There has been so much going on in my life lately and I have no idea how to put some of it into words. I have been thinking a lot about what it is that God wants me do in ministry and I am wondering if student ministry is where I am supposed to be anymore. But I still can’t escape the love for student ministry that I have. Yet then I really feel that God wants me to do something else and I am cool with that. I really feel that there is much more I want to do ministry-wise and being a pastor to students would prevent me from those things, so it will be interesting to figure out what it is that God will end up doing.
Having said all that, I must say that this past weekend when I went with the Rockpointe Student Ministry for their annual weekend retreat called “Revolution” that it was so hard! It was so hard to sit there and watch the new youth pastor get introduced as the new youth pastor and to see everyone pray for him. I sat there thinking how much I had hoped and prayed that it would be me. As he shared about how God revealed to him and his wife that it was the place for them, I sat there and thought about how Kimmy and I thought those very same things. There were so many things that we thought were signs pointing to me becoming the youth pastor at Rockpointe.
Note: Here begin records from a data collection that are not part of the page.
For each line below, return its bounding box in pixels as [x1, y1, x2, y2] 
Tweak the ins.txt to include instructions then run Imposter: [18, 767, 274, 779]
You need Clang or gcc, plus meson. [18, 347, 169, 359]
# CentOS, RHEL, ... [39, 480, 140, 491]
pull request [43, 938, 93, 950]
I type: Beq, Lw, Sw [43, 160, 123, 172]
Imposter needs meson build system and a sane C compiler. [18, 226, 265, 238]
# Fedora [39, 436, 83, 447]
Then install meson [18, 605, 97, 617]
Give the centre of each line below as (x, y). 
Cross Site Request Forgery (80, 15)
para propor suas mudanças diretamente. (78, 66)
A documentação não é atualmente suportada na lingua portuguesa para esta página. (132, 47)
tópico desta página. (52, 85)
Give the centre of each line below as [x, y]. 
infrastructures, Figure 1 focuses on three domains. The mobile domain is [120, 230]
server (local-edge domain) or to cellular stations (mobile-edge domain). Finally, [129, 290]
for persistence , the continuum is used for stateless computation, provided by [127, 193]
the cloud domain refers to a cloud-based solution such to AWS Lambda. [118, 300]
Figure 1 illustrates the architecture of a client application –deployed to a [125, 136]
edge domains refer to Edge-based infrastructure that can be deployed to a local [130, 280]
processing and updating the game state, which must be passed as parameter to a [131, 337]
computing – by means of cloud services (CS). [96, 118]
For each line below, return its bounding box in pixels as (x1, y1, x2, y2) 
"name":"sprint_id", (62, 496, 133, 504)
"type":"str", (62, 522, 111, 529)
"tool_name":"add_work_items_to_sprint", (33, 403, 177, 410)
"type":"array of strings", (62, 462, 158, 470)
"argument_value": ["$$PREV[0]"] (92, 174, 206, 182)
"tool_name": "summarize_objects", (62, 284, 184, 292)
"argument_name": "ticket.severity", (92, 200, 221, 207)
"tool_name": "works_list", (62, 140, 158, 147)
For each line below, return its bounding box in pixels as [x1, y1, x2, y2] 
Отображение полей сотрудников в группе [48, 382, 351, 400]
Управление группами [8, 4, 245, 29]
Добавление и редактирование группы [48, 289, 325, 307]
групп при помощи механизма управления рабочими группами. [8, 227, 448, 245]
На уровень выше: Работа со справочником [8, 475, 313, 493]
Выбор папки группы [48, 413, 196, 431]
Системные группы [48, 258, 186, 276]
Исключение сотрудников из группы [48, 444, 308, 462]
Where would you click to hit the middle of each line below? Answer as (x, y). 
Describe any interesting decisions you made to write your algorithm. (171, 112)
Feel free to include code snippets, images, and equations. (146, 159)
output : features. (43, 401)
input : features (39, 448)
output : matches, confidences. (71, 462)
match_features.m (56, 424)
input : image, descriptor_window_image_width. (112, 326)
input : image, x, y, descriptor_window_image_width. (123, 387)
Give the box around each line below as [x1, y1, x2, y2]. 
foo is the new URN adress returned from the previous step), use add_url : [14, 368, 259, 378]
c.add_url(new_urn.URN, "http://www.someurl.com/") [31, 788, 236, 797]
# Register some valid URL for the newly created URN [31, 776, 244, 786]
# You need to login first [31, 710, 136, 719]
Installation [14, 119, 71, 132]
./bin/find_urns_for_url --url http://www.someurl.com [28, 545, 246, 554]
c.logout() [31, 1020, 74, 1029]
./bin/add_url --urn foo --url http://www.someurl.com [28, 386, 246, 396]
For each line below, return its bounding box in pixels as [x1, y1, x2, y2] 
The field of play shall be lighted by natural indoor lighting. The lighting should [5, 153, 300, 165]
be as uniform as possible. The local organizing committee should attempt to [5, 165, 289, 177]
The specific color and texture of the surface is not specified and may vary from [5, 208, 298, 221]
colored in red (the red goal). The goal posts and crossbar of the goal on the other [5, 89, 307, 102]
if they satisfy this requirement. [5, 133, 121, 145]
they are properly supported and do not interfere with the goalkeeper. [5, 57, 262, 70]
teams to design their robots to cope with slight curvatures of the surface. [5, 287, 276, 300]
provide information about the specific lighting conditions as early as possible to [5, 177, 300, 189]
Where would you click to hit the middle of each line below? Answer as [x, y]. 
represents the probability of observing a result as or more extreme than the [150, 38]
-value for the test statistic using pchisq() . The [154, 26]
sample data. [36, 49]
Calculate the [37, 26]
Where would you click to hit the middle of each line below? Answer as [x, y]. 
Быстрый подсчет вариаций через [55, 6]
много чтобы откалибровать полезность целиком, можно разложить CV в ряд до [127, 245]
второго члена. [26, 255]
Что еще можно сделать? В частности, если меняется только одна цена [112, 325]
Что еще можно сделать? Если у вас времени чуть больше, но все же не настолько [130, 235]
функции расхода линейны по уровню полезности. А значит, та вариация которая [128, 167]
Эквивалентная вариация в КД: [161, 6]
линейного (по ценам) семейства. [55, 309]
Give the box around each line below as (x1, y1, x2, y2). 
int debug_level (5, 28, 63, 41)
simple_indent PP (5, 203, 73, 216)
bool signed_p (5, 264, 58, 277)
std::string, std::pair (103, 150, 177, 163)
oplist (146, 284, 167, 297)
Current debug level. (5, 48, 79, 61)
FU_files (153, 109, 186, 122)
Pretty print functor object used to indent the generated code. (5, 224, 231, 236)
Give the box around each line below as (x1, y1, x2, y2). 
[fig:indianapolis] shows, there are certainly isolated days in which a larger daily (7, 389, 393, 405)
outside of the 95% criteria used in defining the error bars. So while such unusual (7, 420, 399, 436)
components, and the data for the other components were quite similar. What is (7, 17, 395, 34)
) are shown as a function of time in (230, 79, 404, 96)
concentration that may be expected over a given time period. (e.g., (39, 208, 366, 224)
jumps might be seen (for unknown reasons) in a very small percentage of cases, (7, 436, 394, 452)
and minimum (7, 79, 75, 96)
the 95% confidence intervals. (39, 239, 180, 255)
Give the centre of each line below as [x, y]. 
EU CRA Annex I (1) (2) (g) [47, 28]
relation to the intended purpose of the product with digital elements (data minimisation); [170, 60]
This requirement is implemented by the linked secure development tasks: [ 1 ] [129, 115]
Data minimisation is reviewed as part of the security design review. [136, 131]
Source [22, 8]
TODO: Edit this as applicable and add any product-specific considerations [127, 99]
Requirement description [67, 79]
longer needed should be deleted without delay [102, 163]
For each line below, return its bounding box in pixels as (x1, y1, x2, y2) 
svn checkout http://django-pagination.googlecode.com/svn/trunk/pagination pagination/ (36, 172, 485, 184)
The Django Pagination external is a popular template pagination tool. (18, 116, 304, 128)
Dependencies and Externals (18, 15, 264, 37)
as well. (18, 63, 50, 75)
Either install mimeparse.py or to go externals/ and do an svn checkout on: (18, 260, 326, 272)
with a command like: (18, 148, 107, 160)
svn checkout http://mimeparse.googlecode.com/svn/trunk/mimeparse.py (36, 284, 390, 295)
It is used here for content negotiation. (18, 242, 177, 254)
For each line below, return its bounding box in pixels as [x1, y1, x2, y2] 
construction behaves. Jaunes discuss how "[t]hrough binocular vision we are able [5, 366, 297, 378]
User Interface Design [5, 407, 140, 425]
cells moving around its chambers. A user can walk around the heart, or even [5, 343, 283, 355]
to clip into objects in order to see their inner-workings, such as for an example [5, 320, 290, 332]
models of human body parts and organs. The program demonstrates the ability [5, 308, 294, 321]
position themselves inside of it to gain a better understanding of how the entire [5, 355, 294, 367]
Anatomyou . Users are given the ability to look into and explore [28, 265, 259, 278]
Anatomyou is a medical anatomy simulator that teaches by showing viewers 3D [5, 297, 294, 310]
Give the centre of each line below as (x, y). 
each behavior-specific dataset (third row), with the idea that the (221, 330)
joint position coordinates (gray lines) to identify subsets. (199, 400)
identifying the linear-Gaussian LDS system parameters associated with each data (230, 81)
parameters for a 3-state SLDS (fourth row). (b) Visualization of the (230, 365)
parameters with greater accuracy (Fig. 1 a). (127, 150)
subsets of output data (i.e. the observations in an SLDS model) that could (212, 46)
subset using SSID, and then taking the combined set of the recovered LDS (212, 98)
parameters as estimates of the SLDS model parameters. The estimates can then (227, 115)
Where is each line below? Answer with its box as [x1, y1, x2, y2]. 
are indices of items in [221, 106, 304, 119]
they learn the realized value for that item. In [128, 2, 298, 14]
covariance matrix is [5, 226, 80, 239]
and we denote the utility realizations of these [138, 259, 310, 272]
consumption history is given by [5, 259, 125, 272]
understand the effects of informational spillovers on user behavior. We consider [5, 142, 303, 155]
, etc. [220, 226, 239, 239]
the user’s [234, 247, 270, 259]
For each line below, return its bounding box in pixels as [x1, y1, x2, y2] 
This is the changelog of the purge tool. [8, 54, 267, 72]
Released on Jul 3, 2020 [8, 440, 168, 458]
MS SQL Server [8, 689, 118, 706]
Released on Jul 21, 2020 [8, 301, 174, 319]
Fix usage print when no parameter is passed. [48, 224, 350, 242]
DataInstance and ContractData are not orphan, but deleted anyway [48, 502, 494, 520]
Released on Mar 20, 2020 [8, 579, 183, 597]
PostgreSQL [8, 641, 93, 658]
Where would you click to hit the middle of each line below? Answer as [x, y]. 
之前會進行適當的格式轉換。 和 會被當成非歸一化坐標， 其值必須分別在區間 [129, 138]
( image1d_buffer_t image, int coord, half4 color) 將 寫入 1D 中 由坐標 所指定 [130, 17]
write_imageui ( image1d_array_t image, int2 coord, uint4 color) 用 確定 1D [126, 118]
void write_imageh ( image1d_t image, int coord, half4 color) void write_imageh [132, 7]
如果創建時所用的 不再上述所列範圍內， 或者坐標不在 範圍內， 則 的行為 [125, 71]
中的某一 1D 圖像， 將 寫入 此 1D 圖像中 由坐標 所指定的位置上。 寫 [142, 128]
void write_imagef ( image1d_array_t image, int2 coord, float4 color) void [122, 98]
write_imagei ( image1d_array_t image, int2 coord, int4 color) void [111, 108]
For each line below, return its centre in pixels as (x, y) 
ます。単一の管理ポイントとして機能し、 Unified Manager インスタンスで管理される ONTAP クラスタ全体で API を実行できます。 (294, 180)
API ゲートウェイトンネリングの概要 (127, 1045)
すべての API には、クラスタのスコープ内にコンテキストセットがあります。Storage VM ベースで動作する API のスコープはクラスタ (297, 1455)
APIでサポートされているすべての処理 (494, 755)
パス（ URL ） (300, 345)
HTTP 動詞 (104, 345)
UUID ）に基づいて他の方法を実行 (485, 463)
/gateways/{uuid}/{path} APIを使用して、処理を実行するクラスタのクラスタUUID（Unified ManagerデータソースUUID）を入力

It amazes me how people will emote about how God works things out so greatly and how things go so smoothly for you when you are following Him, but do they ever stop and think about the people that are and yet things don’t fall in place for them. I think that when pastors promote that concept then they set people up to fail and fall. If I stopped and looked at how my life is going and relied upon that particular “theology” then I would just as soon walk away from my faith, because I obviously am not following God. Things are not going smoothly for us. I have been in a dead end job that I absolutely hate and I have a burning desire to be in ministry and countless numbers of other people have said the same thing, but yet here I sit 12 years later in the same place. Why? I have no idea, but my faith is not in things falling together smoothly and having ministry job after ministry job fall in my lap, it is in the fact that I know God loves me and sent His Son to die for me.